Python supports some aliases we don't (and vice versa, but that's less important). For example u8/u16 for UTF-8/UTF-16.

I think we can get quite far by first normalizing it by removing all ASCII non-alphanumeric characters except for _, - and : (lowercasing isn't necessary, encoding-rs does that) and then:

Try it as-is.
Check if it's one of the aliases u8/u16/u32/utf.
Try it with all - and _ removed.
Try it with all _ turned into -.
Try it with all - turned into _.
Try it with all - and _ removed and a - inserted before the first digit.

If all that fails, we can put a link to the table in the error message.

src/printer.rs

ducaale · 2021-10-25T14:52:59Z

src/cli.rs

+
+    match normalized_encoding.as_str() {
+        "u8" | "utf" => return Ok(encoding_rs::UTF_8),
+        "u16" => return Ok(encoding_rs::UTF_16LE),


encoding_rs associates the label utf-16 with UTF_16LE but I am not sure if it is the same in Python.

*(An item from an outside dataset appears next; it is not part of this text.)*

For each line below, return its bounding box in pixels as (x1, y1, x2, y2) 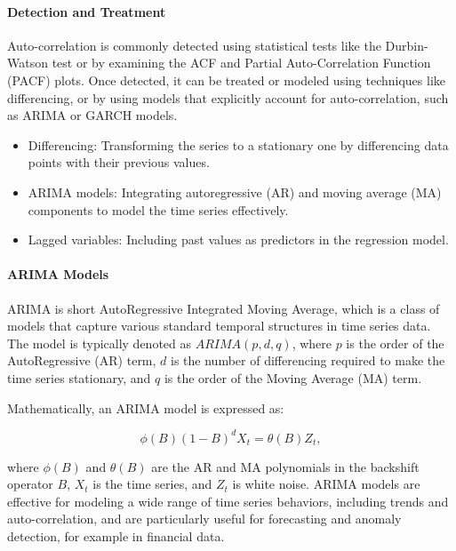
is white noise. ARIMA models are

I also don't think that encoding_rs supports utf-32

On my phone (ARM) it's little-endian:

>>> 'a'.encode('utf_16_be').decode('utf16') '愀' >>> 'a'.encode('utf_16_le').decode('utf16') 'a'

I wouldn't be surprised if it depended on the machine's architecture. x86 is also little-endian so we'd agree on most machines.
In any case, encoding-rs is made for the web, so if it disagrees with Python then it's probably Python which is wrong.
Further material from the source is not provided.